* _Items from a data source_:
+--

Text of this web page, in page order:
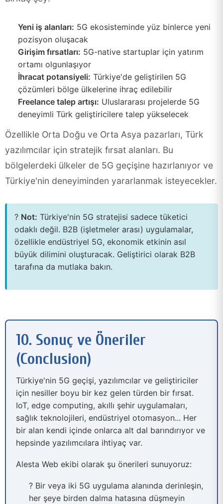
Yeni iş alanları: 5G ekosisteminde yüz binlerce yeni
pozisyon oluşacak
Girişim fırsatları: 5G-native startuplar için yatırım
ortamı olgunlaşıyor
İhracat potansiyeli: Türkiye'de geliştirilen 5G
çözümleri bölge ülkelerine ihraç edilebilir
Freelance talep artışı: Uluslararası projelerde 5G
deneyimli Türk geliştiricilere talep yükselecek
Özellikle Orta Doğu ve Orta Asya pazarları, Türk
yazılımcılar için stratejik fırsat alanları. Bu
bölgelerdeki ülkeler de 5G geçişine hazırlanıyor ve
Türkiye'nin deneyiminden yararlanmak isteyecekler.
? Not: Türkiye'nin 5G stratejisi sadece tüketici
odaklı değil. B2B (işletmeler arası) uygulamalar,
özellikle endüstriyel 5G, ekonomik etkinin asıl
büyük dilimini oluşturacak. Geliştirici olarak B2B
tarafına da mutlaka bakın.
10. Sonuç ve Öneriler
(Conclusion)
Türkiye'nin 5G geçişi, yazılımcılar ve geliştiriciler
için nesiller boyu bir kez gelen türden bir fırsat.
IoT, edge computing, akıllı şehir uygulamaları,
sağlık teknolojileri, endüstriyel otomasyon... Her
bir alan kendi içinde onlarca alt dal barındırıyor ve
hepsinde yazılımcılara ihtiyaç var.
Alesta Web ekibi olarak şu önerileri sunuyoruz:
? Bir veya iki 5G uygulama alanında derinleşin,
her şeye birden dalma hatasına düşmeyin

+--

* _What to produce_: Among the lines above, find those with the word "Türkiye" and list them.

* _The completed task_:
İhracat potansiyeli: Türkiye'de geliştirilen 5G
Türkiye'nin deneyiminden yararlanmak isteyecekler.
? Not: Türkiye'nin 5G stratejisi sadece tüketici
Türkiye'nin 5G geçişi, yazılımcılar ve geliştiriciler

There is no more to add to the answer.